Swayampakula Ramakanth, Analyst
Regarding the EVX-01 durability, you've shared that 92% of responders remained in response after 24 months. As we anticipate the 3-year durability, what exhaustion markers will you track to measure how durable the response is?
Birgitte Rono, CSO
Thank you for that question. It’s correct that 92% of responders remained in response at the 2-year mark. Our plan includes analyzing T-cell exhaustion through deep profiling, examining activation markers, exhaustion markers, and different phenotypes of T-cells, including CD4 and CD8, as well as looking into regulatory T-cells. So far, we’ve shown a favorable T-cell profile, indicating a dominance of CD4 T-cells while some patients also exhibit a CD8 T-cell response over time. During this extension phase of the study, we have been collecting additional blood samples that we are analyzing in our lab. This analysis is quite exciting as EVX-01 functions as an immunotherapy in this phase, and we are also keen to understand its effects without the influence of background checkpoint inhibitors.

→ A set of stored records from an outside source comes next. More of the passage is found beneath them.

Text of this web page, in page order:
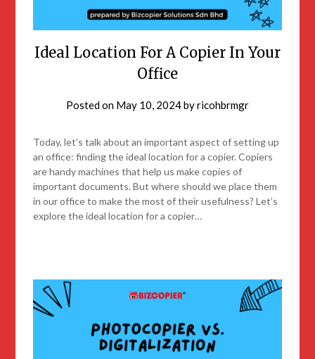
Ideal Location For A Copier In Your
Office
Posted on May 10, 2024byricohbrmgr
Today, let’s talk about an important aspect of setting up
an office: finding the ideal location for a copier. Copiers
are handy machines that help us make copies of
important documents. But where should we place them
in our office to make the most of their usefulness? Let’s
explore the ideal location for a copier…
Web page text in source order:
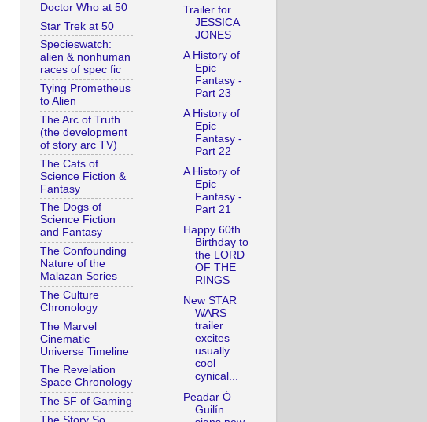
Doctor Who at 50
Star Trek at 50
Specieswatch:
alien & nonhuman
races of spec fic
Tying Prometheus
to Alien
The Arc of Truth
(the development
of story arc TV)
The Cats of
Science Fiction &
Fantasy
The Dogs of
Science Fiction
and Fantasy
The Confounding
Nature of the
Malazan Series
The Culture
Chronology
The Marvel
Cinematic
Universe Timeline
The Revelation
Space Chronology
The SF of Gaming
Trailer for
JESSICA
JONES
A History of
Epic
Fantasy -
Part 23
A History of
Epic
Fantasy -
Part 22
A History of
Epic
Fantasy -
Part 21
Happy 60th
Birthday to
the LORD
OF THE
RINGS
New STAR
WARS
trailer
excites
usually
cool
cynical...
Peadar Ó
Guilín
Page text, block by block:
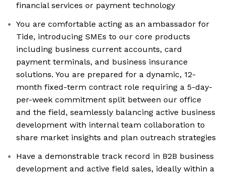
financial services or payment technology
You are comfortable acting as an ambassador for
Tide, introducing SMEs to our core products
including business current accounts, card
payment terminals, and business insurance
solutions. You are prepared for a dynamic, 12-
month fixed-term contract role requiring a 5-day-
per-week commitment split between our office
and the field, seamlessly balancing active business
development with internal team collaboration to
share market insights and plan outreach strategies
Have a demonstrable track record in B2B business
development and active field sales, ideally within a
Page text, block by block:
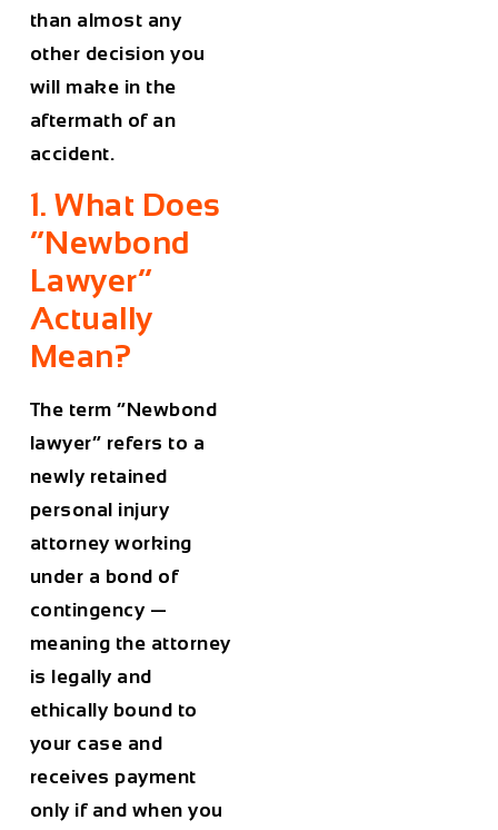
than almost any
other decision you
will make in the
aftermath of an
accident.
1. What Does
“Newbond
Lawyer”
Actually
Mean?
The term “Newbond
lawyer” refers to a
newly retained
personal injury
attorney working
under a bond of
contingency —
meaning the attorney
is legally and
ethically bound to
your case and
receives payment
only if and when you
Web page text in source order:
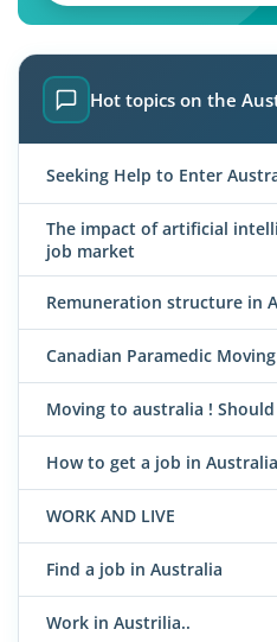
Hot topics on the
Seeking Help to Enter
The impact of artificial
job market
Remuneration structure in
Canadian Paramedic
Moving to australia ! Should
How to get a job in Australia
WORK AND LIVE
Find a job in Australia
Work in Austrilia..

Swayampakula Ramakanth, Analyst
I have one last question regarding EVX-04.
Operator, Operator
In the interest of time, we will move to our next question. Our next question comes from the line of Daniel Ben Hill from Jones.
Daniel Ben Hill, Analyst
On the autoimmune disease program, can you provide more detail on your strategy for validating early candidates?
Helen Tayton-Martin, CEO
Thanks for the question. It’s early, and we might not be able to provide much detail at this time. Birgitte, would you like to add your thoughts?
Birgitte Rono, CSO
Yes. The first step is to finalize the indication. We’ve conducted landscaping and analyzed the most prevalent autoimmune diseases, and we are now narrowing down our focus to those indications that align well with our platform. This work is ongoing. We are close to completion. Our next step is to build the additional components needed in AI immunology to enable therapy development for these diseases. In parallel, we are utilizing mouse models in our lab to ensure we can test the candidates designed by AI immunology. This is our current plan.
Operator, Operator
Thank you. This concludes today's question-and-answer session. I will now hand the call back to Helen Tayton-Martin, CEO, for closing remarks.
Helen Tayton-Martin, CEO
Thank you very much for everyone participating on the call today. It's been a great year for Evaxion in 2025, with multiple milestones achieved and strong operational momentum that has left us in a better financial position than for some time. We hope to take the company forward and deliver on our 2026 milestones, while continuing to enhance the value that comes from our platform and assets. Thank you for your questions and engagement, and we look forward to our next update. Thank you. Bye-bye.
Operator, Operator
Thank you. This concludes today's conference call. Thank you for participating. You may now disconnect.